There are also helplines for people with hearing and speech loss or who need help with English.

National Disability Insurance Agency
The National Disability Insurance Agency (NDIA) is the independent statutory agency, whose role it is to implement the National Disability Insurance Scheme Act 2013 (NDIS).

NDIS Quality and Safeguards Commission
The NDIS Quality and Safeguards Commission is a new independent agency established to improve the quality and safety of NDIS supports and services.

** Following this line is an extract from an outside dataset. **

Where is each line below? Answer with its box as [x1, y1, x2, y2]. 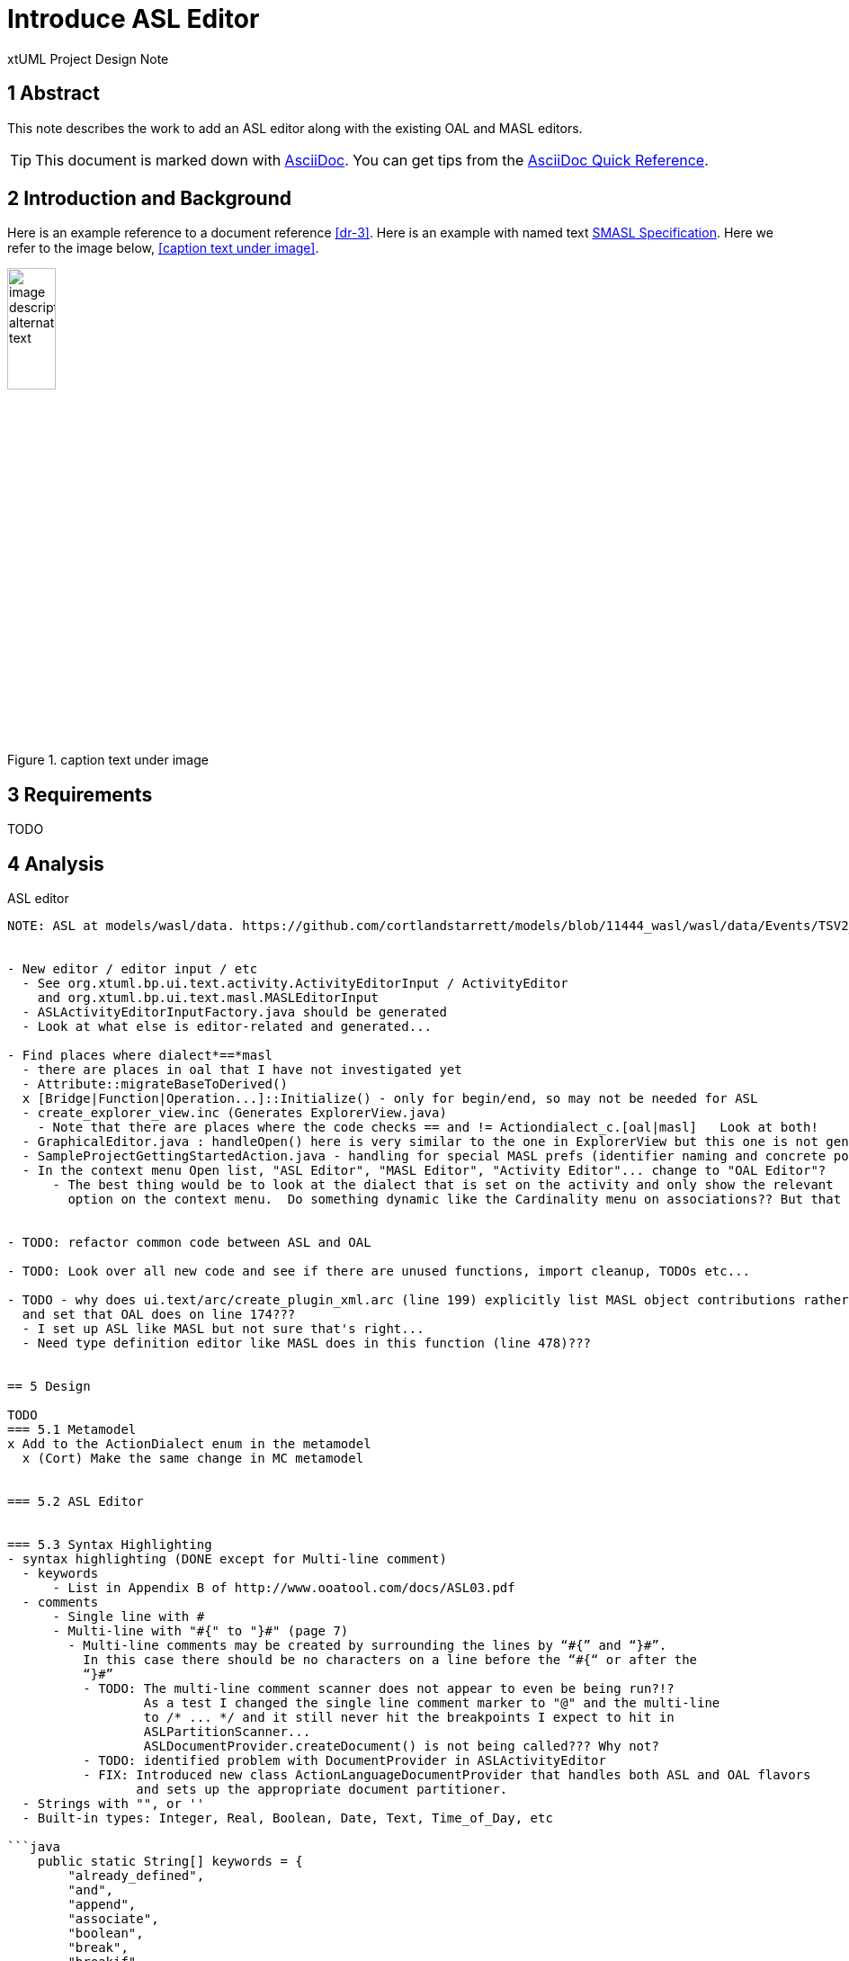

Some key concepts in the NDIS

Accessing the NDIS

To become an NDIS participant you must:

Have a permanent impairment that significantly affects your ability to take part in everyday activities or have a developmental delay

Is the NDIS available in my area?

After a trial phase, the NDIS commenced full scheme rollout from 1 July 2016 in parts of NSW and Victoria. Other states will follow and by the end of 2019, the NDIS will have rolled out right across Australia. To find out whether it is already available in your area check this website.

Accessing the NDIS

Pathways to access the NDIS

There are two pathways to access the NDIS depending on the age of the participant

If you or your child is over the age of 7, access to the NDIS is via the NDIS Pathway. Follow the NDIS pathway to understand:

  • What is the NDIS?
  • Can I access the NDIS?
  • My first plan
  • Reviewing my plan

If your child is aged 0-6 years, they will access the NDIS via the Early Childhood Early Intervention (ECEI) pathway. The ECEI pathway:

  • Provides early intervention for a child with developmental delay or disability
  • Acknowledges that early intervention leads to better long term outcomes
  • Uses a family-centred approach that supports greater inclusion in mainstream settings and builds child and family capacity
  • Connects families to services via access partners

As an insurance scheme, the NDIS uses effective early intervention to reduce its medium to long term liability.

NDIS Eligibility for Autism Spectrum Disorder

The latest version of the Diagnostic and Statistical Manual (DSM-5) categorises Autism Spectrum Disorder into 3 levels:

  • Level 1 – Requires Support
  • Level 2 – Requires Substantial Support
  • Level 3 – Requires Very Substantial Support

NDIS eligibility is based on reduced Functional Capacity in one or more of the following areas; Communication, Mobility, Social Interaction, Learning, Self-Care and Self-Management. Whilst a diagnosis of Autism at any level is likely to meet the access criteria, the NDIA have Lists A-E to assist them to determine eligibility.

Read Section 8.3 of the NDIS Operation Guidelines for more information on ‘Functional Capacity’

List A – conditions that are likely to automatically meet disability requirements (outlined in Section 24 of the NDIS Act) with no further assessments required:

Autism diagnosed by a specialist multi-disciplinary team, paediatrician, psychiatrist or clinical psychologist experienced in the assessment of Pervasive Developmental Disorders, and assessed using the current Diagnostic and Statistical Manual of Mental Disorders (DSM-5) diagnostic criteria as having severity of Level 2 (Requiring substantial support) or Level 3 (Requiring very substantial support)

List B – permanent conditions for which functional capacity is variable and further assessment of functional capacity is generally required:

  • Pervasive developmental disorders not meeting severity criteria in List A or List C
  • Asperger syndrome
  • Atypical autism
  • Childhood autism

List C – refers to defined programs

List D – Permanent Impairment/Early Intervention, under 7 years – no further assessment required

List E – Qualifying programs

  • Better start for Children with Disability
  • Helping Children with Autism

Strategy for success in accessing the NDIS

  • Know the level of Autism Spectrum Disorder in accordance with the DSM-5 (level 1, 2 or 3)
  • Note how the level of ASD corresponds with the NDIA eligibility lists (A, B, C, D or E)
  • Understand Functional Capacity and insist that your allied health and medical specialists use the categories of communication, social interaction, mobility, learning, self-management and self-care to define the impact of autism on everyday living.